The constructor parameters have the same meaning as for Mock.
If you use the spec or spec_set arguments then only magic methods that exist in the spec will be created.
class unittest.mock.NonCallableMagicMock args, kw В
A non-callable version of MagicMock.
The constructor parameters have the same meaning as for MagicMock, with the exception of return_value and side_effect which have no meaning on a non-callable mock.

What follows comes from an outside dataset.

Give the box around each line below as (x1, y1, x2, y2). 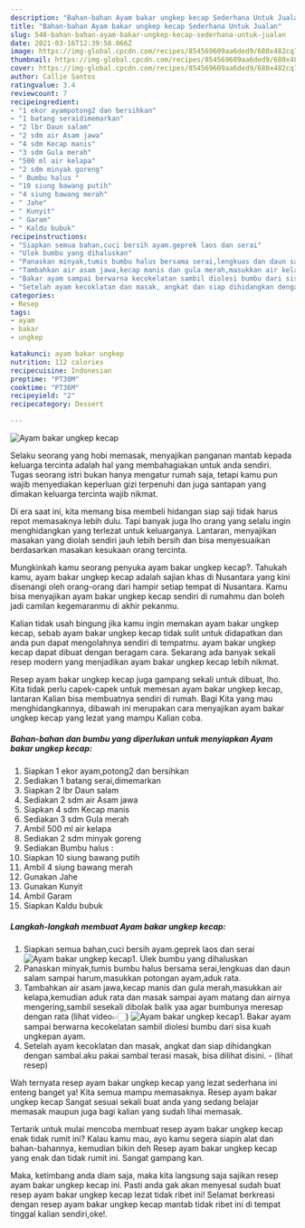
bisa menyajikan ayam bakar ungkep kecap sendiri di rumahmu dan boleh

The magic methods are setup with MagicMock objects, so you can configure them and use them in the usual way:
mock MagicMock mock 3 fish mock.__setitem__.assert_called_with 3, fish mock.__getitem__.return_value result mock 2 result
By default many of the protocol methods are required to return objects of a specific type. These methods are preconfigured with a default return value, so that they can be used without you having to do anything if you aren t interested in the return value. You can still set the return value manually if you want to change the default.
Methods and their defaults.
For Python 2.6 or more recent you can use patch If we don t use autospec True then the unbound method is patched out with a Mock instance instead.
Class methods monkey patching in Python is really easy, we want each monkey-patch not to The monkey-patching of the instance is done on itself by a method.
Patching Mocks in Python. I explain the mock patching mechanism and describe four types of patch The __str__ method returns a MagicMock instance, the.
- Patch finds tests by looking for method names that start with patch.TEST_PREFIX. instance. method. return_value This is the standard way that Python applies.
- I am using Mock library with Python 2.7. I have a main function that calls a few other functions that I am trying to test.